What you should do:
Find the line with "Data analysis and" in the entries below. Repeat it, every following line, and the line with "computational challenges involved", exactly and with nothing added.

Excerpted records:
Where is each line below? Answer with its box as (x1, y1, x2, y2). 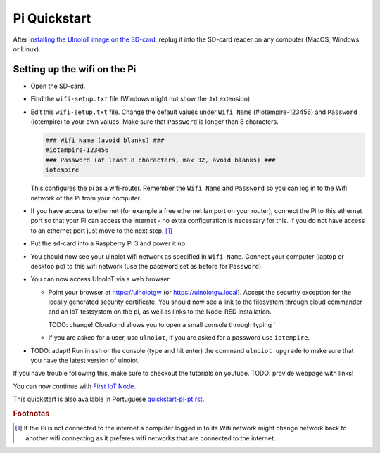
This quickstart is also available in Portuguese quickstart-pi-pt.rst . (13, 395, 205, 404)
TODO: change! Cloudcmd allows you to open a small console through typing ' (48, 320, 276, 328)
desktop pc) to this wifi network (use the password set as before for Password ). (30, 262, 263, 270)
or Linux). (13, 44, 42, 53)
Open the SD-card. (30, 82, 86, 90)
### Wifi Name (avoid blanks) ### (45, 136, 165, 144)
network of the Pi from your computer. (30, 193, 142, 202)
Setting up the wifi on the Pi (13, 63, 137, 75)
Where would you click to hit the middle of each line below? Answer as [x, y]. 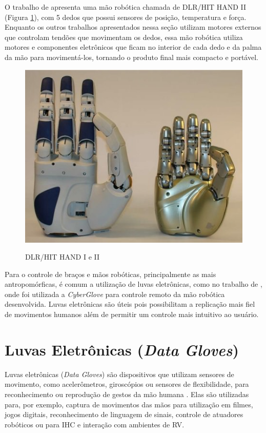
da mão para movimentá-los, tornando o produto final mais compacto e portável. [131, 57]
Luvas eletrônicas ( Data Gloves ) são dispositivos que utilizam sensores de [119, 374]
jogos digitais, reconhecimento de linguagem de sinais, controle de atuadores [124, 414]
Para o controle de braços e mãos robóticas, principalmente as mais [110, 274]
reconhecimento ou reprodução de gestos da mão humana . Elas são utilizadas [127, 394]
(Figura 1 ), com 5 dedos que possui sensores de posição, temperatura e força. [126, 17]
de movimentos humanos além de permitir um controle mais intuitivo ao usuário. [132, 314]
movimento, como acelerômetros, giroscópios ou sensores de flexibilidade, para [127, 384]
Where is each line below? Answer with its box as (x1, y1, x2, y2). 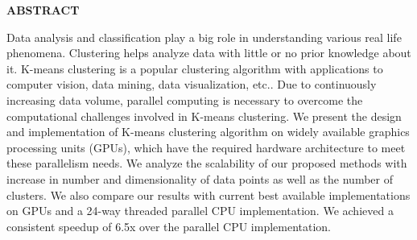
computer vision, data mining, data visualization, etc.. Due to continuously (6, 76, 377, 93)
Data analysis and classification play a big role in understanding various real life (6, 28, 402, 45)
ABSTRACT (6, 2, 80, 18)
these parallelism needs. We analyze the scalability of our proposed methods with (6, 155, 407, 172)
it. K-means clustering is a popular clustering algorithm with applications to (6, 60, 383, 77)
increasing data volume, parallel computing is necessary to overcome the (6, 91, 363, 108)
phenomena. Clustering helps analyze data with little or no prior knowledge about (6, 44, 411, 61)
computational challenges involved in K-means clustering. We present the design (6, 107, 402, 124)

* * *

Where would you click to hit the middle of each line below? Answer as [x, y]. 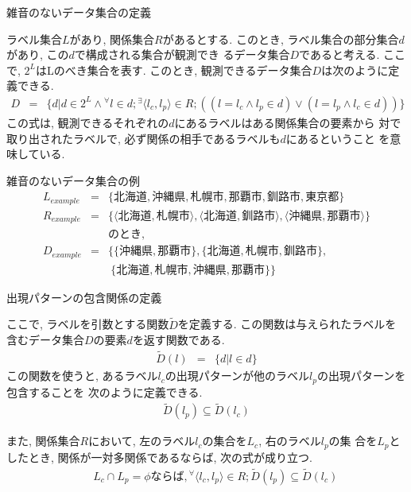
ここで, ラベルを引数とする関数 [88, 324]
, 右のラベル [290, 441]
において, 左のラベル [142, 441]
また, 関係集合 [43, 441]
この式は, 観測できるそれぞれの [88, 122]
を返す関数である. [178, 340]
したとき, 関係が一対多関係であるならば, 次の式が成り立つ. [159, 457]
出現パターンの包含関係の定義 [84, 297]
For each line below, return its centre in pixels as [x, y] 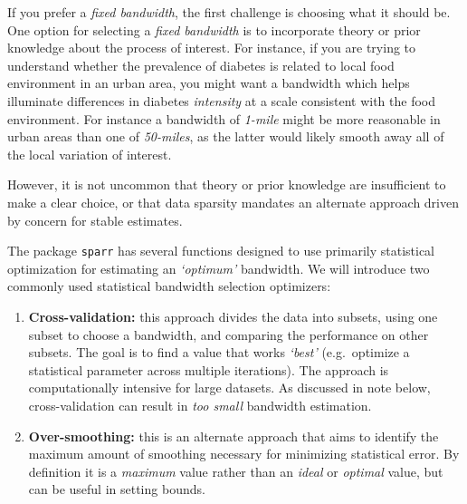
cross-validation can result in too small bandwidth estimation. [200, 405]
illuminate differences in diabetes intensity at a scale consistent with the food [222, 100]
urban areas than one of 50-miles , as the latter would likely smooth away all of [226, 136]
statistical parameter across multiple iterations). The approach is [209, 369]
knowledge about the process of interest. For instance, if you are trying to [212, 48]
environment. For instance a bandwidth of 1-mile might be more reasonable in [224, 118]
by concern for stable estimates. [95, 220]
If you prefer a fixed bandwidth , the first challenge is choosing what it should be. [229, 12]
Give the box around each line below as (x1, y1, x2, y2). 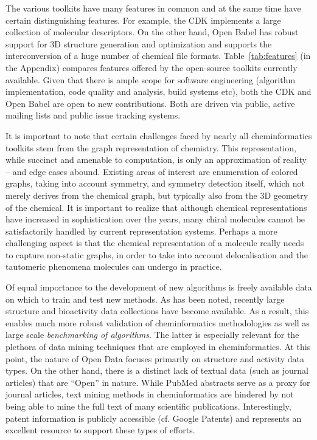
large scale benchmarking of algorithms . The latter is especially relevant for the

--

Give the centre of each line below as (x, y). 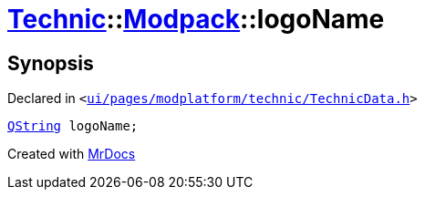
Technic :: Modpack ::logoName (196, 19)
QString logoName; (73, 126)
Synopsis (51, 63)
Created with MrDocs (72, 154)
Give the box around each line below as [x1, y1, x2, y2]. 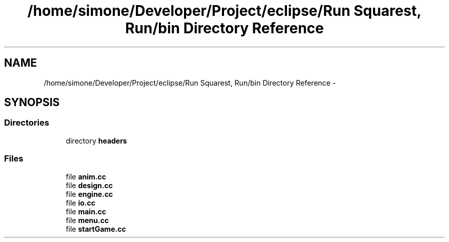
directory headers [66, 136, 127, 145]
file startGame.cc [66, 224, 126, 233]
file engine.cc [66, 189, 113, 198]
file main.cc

Reply:
Data analysis and classification play a big role in understanding various real life (6, 28, 402, 45)
ABSTRACT (6, 2, 80, 18)
these parallelism needs. We analyze the scalability of our proposed methods with (6, 155, 407, 172)
it. K-means clustering is a popular clustering algorithm with applications to (6, 60, 383, 77)
increasing data volume, parallel computing is necessary to overcome the (6, 91, 363, 108)
phenomena. Clustering helps analyze data with little or no prior knowledge about (6, 44, 411, 61)
computational challenges involved in K-means clustering. We present the design (6, 107, 402, 124)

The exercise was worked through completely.